Thursday, May 2, 2019

TNDL: "Which bible is considered the best of the translated versions? According to bible Scholars, it is the "VOLGATE" translated by St Jerome. In around the year 342- 347."

TNDL: This is a brief historical synopsis of St Jerome. St. Jerome

CHRISTIAN SCHOLAR
BY: Walter John Burghardt
See Article History
Alternative Titles: Eusebius Hieronymus, Sophronius
St. Jerome, Latin in full Eusebius Hieronymus, pseudonym Sophronius, (born c. 347, Stridon, Dalmatia—died 419/420, Bethlehem, Palestine; feast day September 30), biblical translator and monastic leader, traditionally regarded as the most learned of the Latin Fathers. He lived for a time as a hermit, became a priest, served as secretary to Pope Damasus I, and about 389 established a monastery at Bethlehem. His numerous biblical, ascetical, monastic, and theological works profoundly influenced the early Middle Ages. He is known particularly for his Latin translation of the Bible, the Vulgate, and is considered a doctor of the church.


Life
Jerome was born of well-to-do Christian parents at Stridon, probably near the modern Ljubljana, Slovenia. His education, begun at home, was continued in Rome when he was about 12. There he studied grammar, rhetoric, and philosophy. A serious scholar enamoured of Latin literature, he frequented the catacombs and near the end of his Roman education was baptized (c. 366), probably by Pope Liberius.

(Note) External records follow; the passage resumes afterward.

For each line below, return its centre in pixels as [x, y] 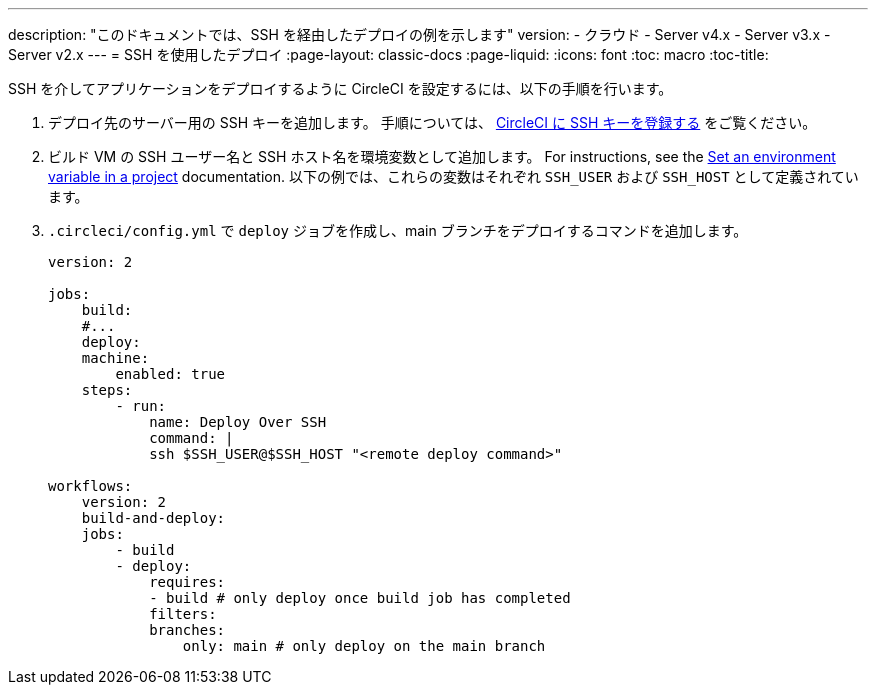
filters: [183, 614]
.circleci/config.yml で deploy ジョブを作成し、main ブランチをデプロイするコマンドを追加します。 [398, 230]
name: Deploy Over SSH [238, 422]
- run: [141, 406]
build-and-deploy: [153, 518]
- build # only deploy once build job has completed [360, 598]
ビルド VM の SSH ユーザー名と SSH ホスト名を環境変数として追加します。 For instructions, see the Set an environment [442, 156]
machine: [115, 358]
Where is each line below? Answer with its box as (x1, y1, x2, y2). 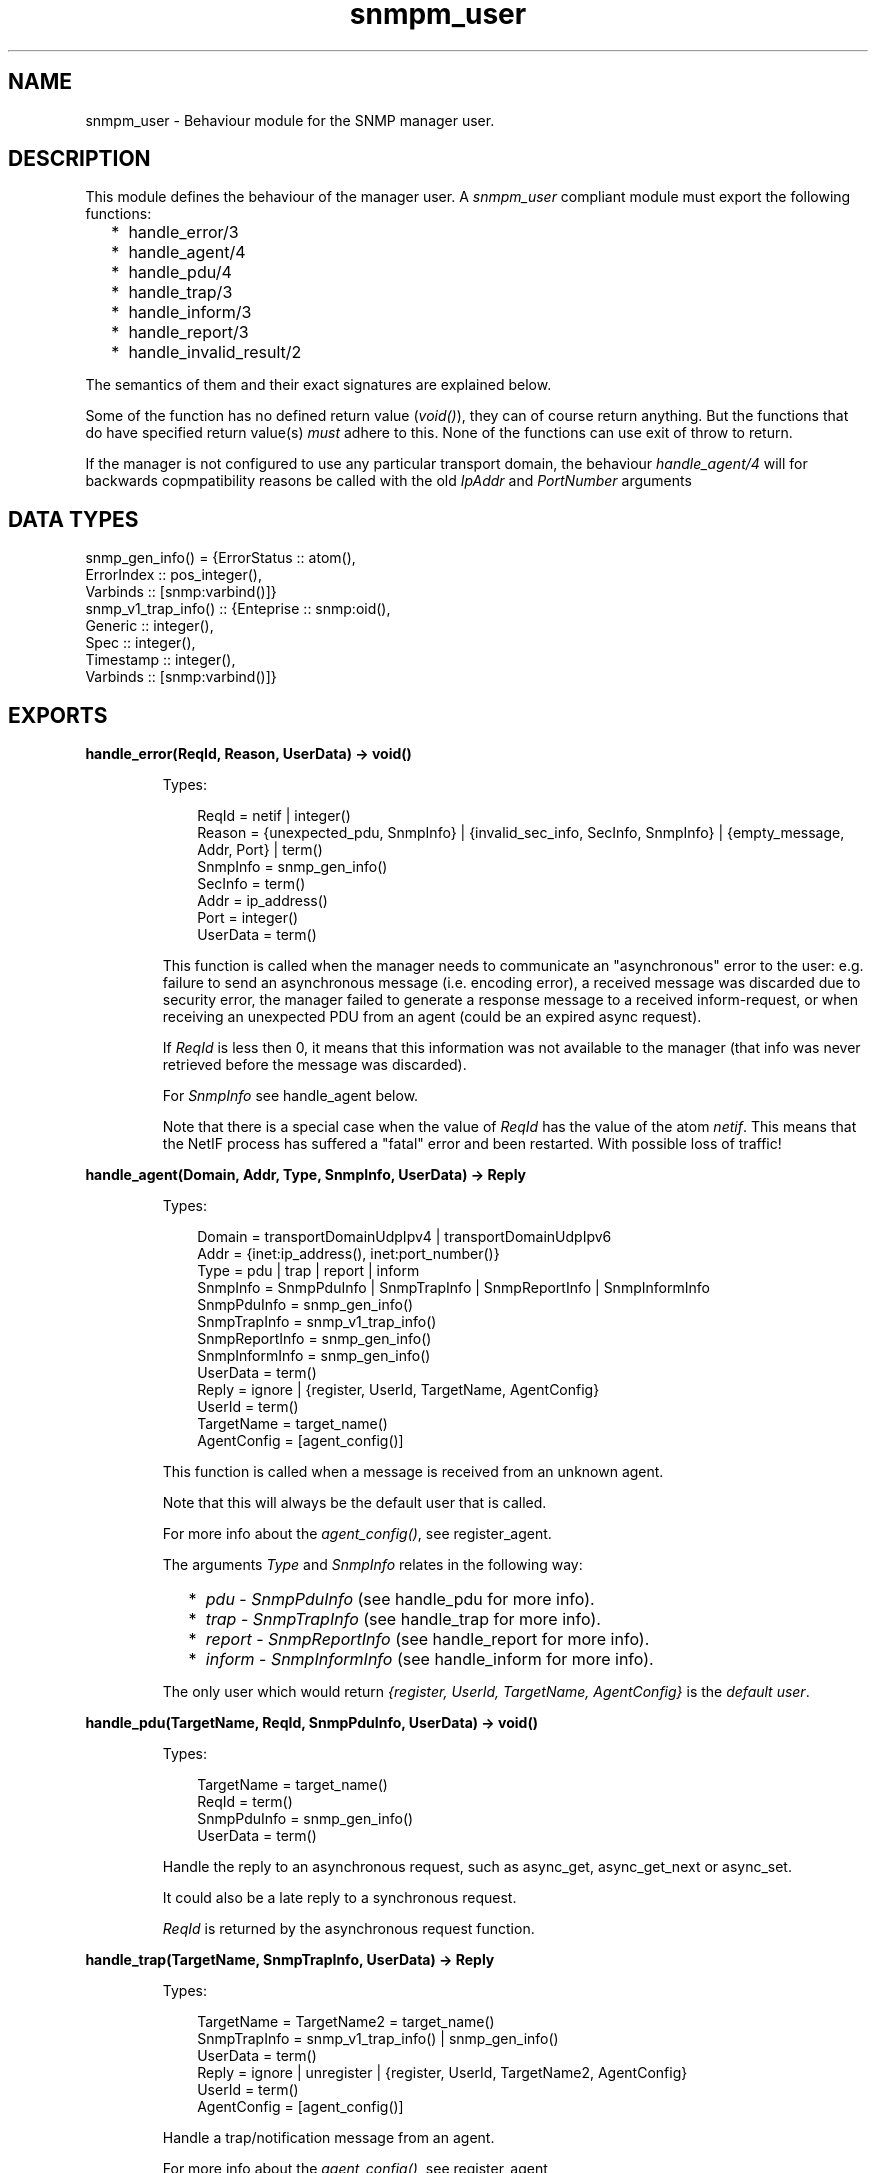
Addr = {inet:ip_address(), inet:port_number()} (197, 1245, 500, 1263)
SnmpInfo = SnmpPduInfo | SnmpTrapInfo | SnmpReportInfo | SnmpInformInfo (197, 1279, 710, 1297)
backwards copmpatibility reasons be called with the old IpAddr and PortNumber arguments (85, 472, 692, 490)
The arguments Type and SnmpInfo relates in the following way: (162, 1556, 583, 1574)
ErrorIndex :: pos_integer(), (85, 566, 262, 584)
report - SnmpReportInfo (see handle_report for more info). (205, 1629, 650, 1650)
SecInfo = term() (197, 875, 306, 893)
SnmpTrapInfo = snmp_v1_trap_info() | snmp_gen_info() (197, 2030, 559, 2048)
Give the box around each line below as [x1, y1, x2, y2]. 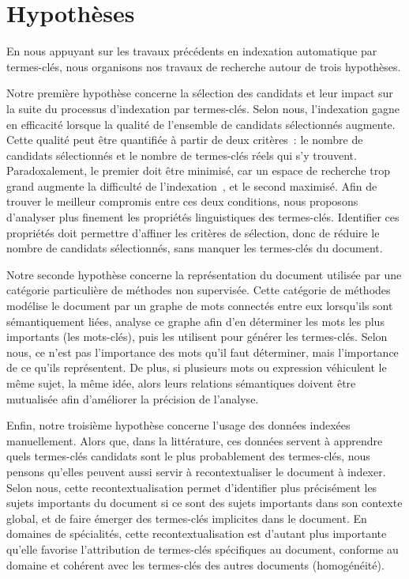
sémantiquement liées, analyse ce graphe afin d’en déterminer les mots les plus [6, 312, 385, 329]
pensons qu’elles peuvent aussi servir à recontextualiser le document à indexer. [6, 463, 386, 479]
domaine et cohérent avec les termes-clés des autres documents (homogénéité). [6, 556, 385, 573]
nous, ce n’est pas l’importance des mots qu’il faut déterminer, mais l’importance [6, 343, 399, 360]
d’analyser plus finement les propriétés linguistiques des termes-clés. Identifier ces [6, 209, 400, 225]
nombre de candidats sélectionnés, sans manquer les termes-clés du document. [6, 240, 383, 256]
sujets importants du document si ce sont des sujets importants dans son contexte [6, 494, 403, 511]
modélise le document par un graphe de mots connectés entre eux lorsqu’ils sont [6, 297, 393, 314]
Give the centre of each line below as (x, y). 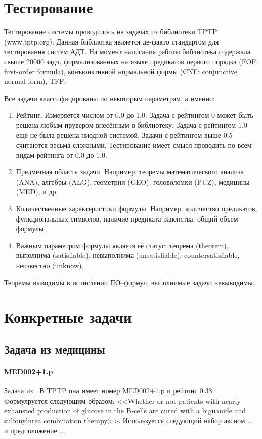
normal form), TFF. (35, 81)
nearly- (232, 400)
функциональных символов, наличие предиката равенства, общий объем (127, 218)
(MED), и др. (37, 191)
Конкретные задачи (68, 317)
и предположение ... (35, 430)
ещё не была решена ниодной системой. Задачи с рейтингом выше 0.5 (124, 135)
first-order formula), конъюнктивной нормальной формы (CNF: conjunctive (121, 71)
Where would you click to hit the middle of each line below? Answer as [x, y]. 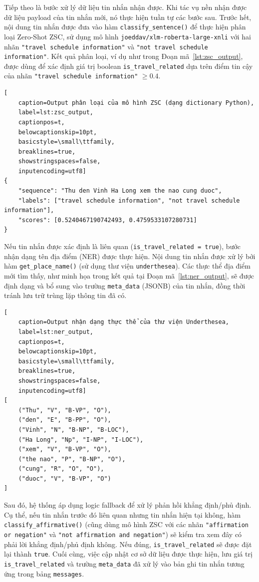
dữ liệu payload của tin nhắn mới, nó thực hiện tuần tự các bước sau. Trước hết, [128, 17]
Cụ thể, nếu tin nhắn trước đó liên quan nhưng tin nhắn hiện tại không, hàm [123, 514]
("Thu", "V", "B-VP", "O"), [65, 410]
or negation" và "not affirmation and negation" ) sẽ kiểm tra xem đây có [123, 534]
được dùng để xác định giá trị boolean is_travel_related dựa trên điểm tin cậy [129, 66]
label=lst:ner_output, [56, 332]
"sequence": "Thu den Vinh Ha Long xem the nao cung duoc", [120, 191]
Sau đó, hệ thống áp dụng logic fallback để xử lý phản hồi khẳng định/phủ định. [128, 505]
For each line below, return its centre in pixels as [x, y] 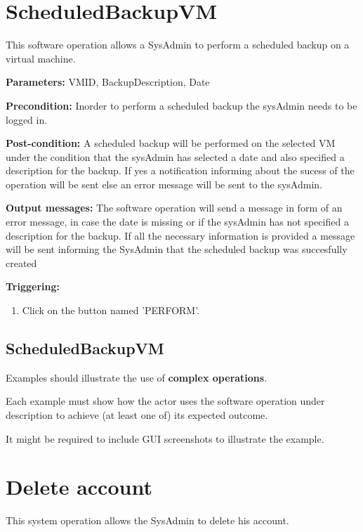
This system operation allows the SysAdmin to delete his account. [147, 520]
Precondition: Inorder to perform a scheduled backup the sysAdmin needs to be [181, 105]
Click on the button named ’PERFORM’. [111, 310]
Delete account [79, 487]
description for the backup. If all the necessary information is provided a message [180, 235]
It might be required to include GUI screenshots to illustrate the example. [165, 438]
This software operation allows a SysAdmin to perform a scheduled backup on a [178, 45]
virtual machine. [41, 58]
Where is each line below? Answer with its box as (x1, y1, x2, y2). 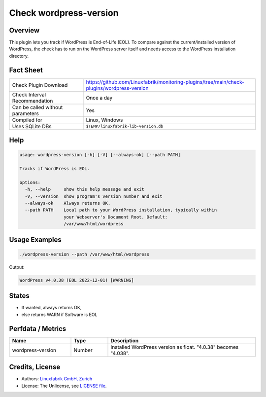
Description (110, 337, 139, 344)
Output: (9, 264, 25, 270)
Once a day (86, 94, 113, 101)
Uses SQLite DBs (12, 123, 52, 130)
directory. (9, 53, 29, 59)
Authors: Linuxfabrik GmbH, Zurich (21, 376, 93, 382)
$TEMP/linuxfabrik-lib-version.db (86, 124, 164, 129)
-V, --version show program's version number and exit (25, 193, 163, 199)
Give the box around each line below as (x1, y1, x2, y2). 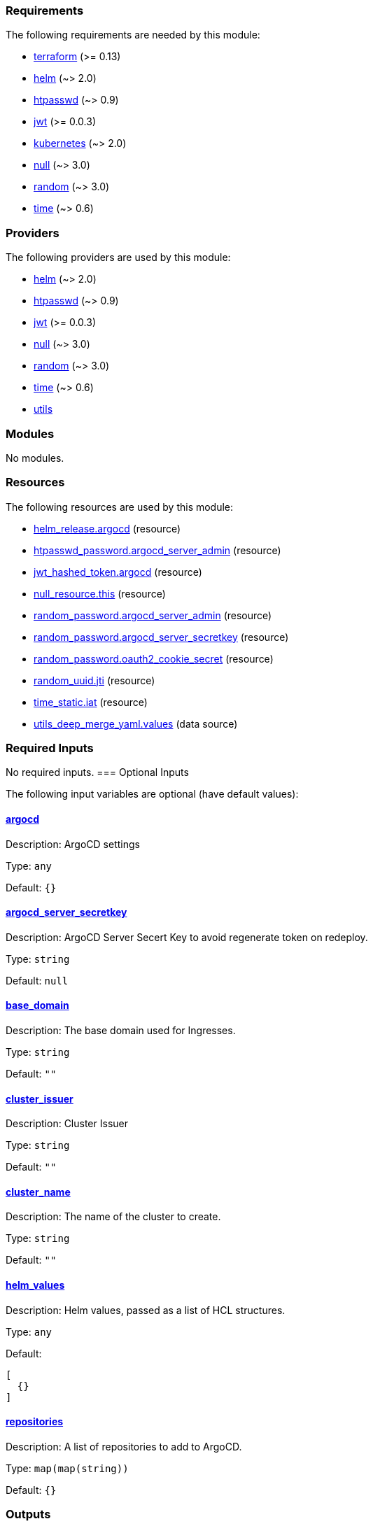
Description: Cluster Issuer (6, 1117, 128, 1130)
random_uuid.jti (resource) (34, 674, 155, 686)
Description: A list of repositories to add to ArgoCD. (6, 1440, 242, 1453)
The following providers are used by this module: (6, 251, 231, 264)
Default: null (6, 974, 69, 987)
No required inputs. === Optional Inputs (6, 766, 189, 779)
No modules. (6, 451, 64, 464)
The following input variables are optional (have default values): (6, 788, 299, 800)
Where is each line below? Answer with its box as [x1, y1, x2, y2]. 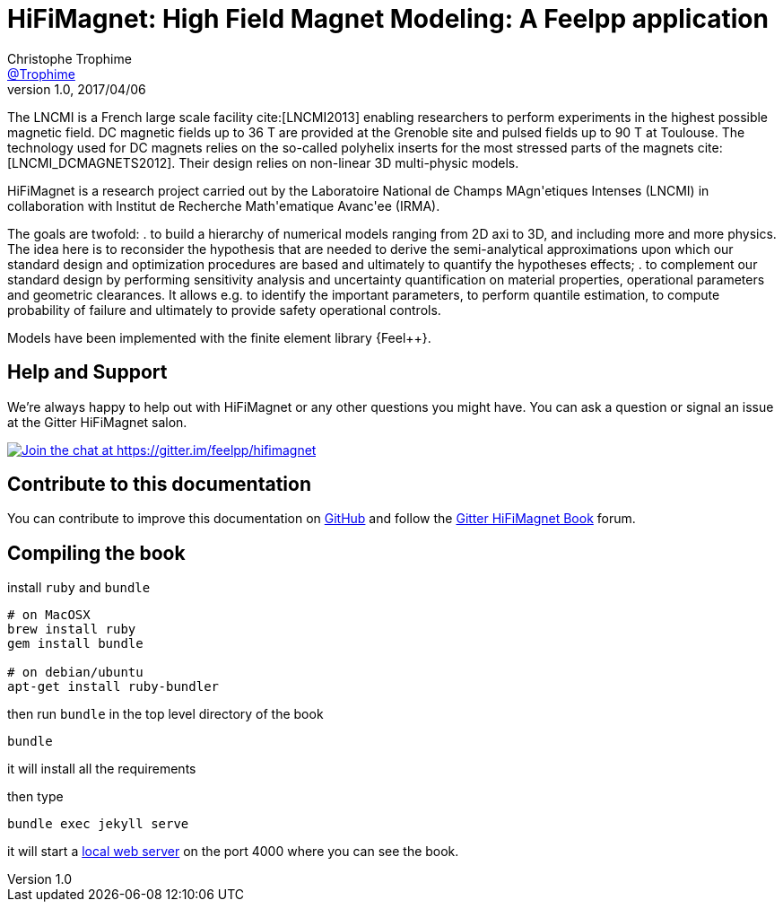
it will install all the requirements [7, 761, 196, 777]
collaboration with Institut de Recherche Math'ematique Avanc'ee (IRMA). [7, 197, 440, 214]
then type [7, 789, 64, 805]
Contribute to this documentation [7, 473, 311, 496]
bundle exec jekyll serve [7, 817, 189, 832]
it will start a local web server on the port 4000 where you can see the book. [7, 843, 459, 860]
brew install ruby [7, 622, 136, 637]
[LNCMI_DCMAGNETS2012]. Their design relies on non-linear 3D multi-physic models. [7, 154, 519, 170]
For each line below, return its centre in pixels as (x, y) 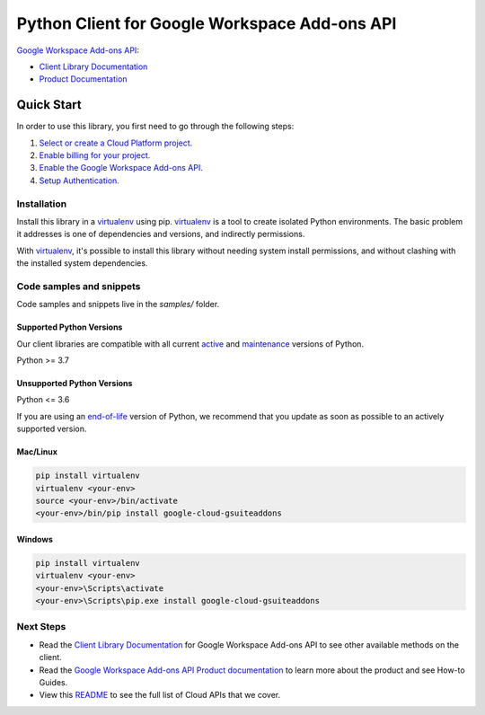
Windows (35, 539)
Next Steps (41, 627)
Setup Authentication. (79, 181)
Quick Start (49, 105)
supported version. (52, 429)
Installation (42, 204)
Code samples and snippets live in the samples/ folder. (118, 305)
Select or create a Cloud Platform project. (116, 143)
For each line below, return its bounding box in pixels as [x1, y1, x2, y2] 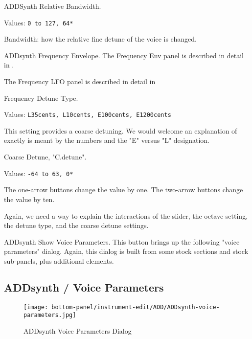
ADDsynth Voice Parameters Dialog [23, 325, 132, 336]
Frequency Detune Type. [4, 92, 78, 103]
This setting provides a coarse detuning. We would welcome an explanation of [4, 125, 237, 136]
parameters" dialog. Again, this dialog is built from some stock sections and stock [4, 246, 249, 256]
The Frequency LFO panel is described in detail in [4, 76, 156, 87]
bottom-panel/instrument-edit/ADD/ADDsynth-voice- [51, 303, 220, 311]
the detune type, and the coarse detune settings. [4, 220, 149, 230]
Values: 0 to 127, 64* [4, 17, 73, 27]
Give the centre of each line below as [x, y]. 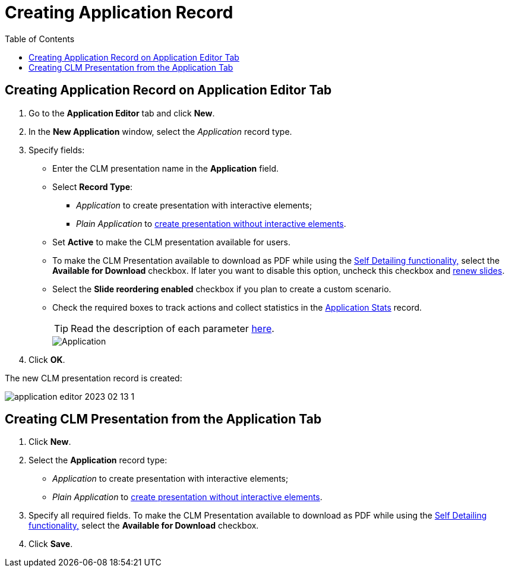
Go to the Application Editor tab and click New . [122, 113]
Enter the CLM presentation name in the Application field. [166, 168]
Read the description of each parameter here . [173, 328]
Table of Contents [40, 39]
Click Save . [51, 544]
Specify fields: [57, 150]
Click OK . [47, 359]
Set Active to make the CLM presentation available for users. [172, 242]

He spent the next 20 years in travel and impermanent residences. At Treveris (later Trier), he was profoundly attracted to monasticism. Possibly as early as 369 he was back in the vicinity of Stridon. In Aquileia (Italy) he was linked with an ascetic elite—including Tyrannius Rufinus, a writer and scholar, who translated the 3rd-century Alexandrian theologian Origen—grouped around Bishop Valerianus. When the group disbanded (c. 373), Jerome decided to go on a trip through the East. On reaching Antioch in 374, fatigued by travel and by inner conflict, he rested as a guest of the priest Evagrius of Antioch and there may have composed his earliest known work, De septies percussa (“Concerning Seven Beatings”). There also, in mid-Lent 375, during a near-fatal illness, he had a celebrated dream. In that dream, in which he was dragged before a tribunal of the Lord, he was accused of being a Ciceronian—a follower of the 1st-century-BCE Roman philosopher Marcus Tullius Cicero—rather than a Christian, and he was severely lashed; he vowed never again to read or possess pagan literature.